4. Gearbox according to any of the preceding claims, comprising a central module (5) fixed in rotation comprising gears (50b).

5. Gearbox according to claims 3 and 4, wherein said central module (5) comprises a first and second gears (50b) in rotation with said second gears (40b, 60b) of the drive module (4) and of the reducing module (6).

6. A gearbox according to claim 5, wherein the number of teeth of said first and second gears (50b) of the central module is equal to the number of teeth of said second gear (40b) of the drive module (4).

7. A gearbox according to claim 3, wherein said first gears (40a, 60a) of the drive module (4) and the reduction module (6) are integral in rotation by means of a rotation axis (7a).

8. Gearbox according to claim

3, in which the number of teeth of the second gear

(60b) of the reducing module (6) is less than the number of teeth of the second gear (40b) of the driving module

(4) .

9. Gearbox according to claim

3, in which the number of teeth of the first gear (60a) of the reducing module (6) is greater than or equal to the number of teeth of the first gear (40a) of the driving module (4).

10. Gearbox according to claim 3, wherein said first (40a) and second (40b) gears of the drive module (4) are linked together by at least one linkage gear (40c).

11. Gearbox according to claim 3, wherein said first (60a) and second (60b) gears of the reducer module (6) are linked together by at least one pair of link gears (60d) integral with each other. , but with different number of teeth.

12. Gearbox according to any of the preceding claims, wherein said gears are bevel gears.

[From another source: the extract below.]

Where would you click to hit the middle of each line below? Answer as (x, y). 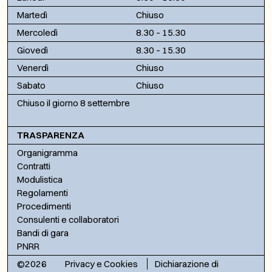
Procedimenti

13. Reducing module (16) for a gearbox, comprising an input shaft (12) and an output shaft (13), characterized in that it also comprises a first gear of the reducing module (160a), a second gear of the reducer module (160b) and an input gear (150e), said input gear (150e) being linked with two link gears (150a, 150b), one of which (150a) is jointly rotated with the first gear of the reduction module (160a) through a rotating shaft (17a) and the second (150b) is integral with rotation with said second gear of the reducing module (160b), the number of teeth of said first gear of the reducing module being (160a) different from the number of teeth of said second gear of the reducing module (160b).

14. Reducer module according to claim 13, wherein said first gear of the reducer module (160a) is linked to a second gear of the reducer module (160b) by at least a first pair of link gears (160d) integral with each other. .

15. Reducing module according to claims 13, wherein said link gears (150a, 150b) rotate at the same speed in opposite directions.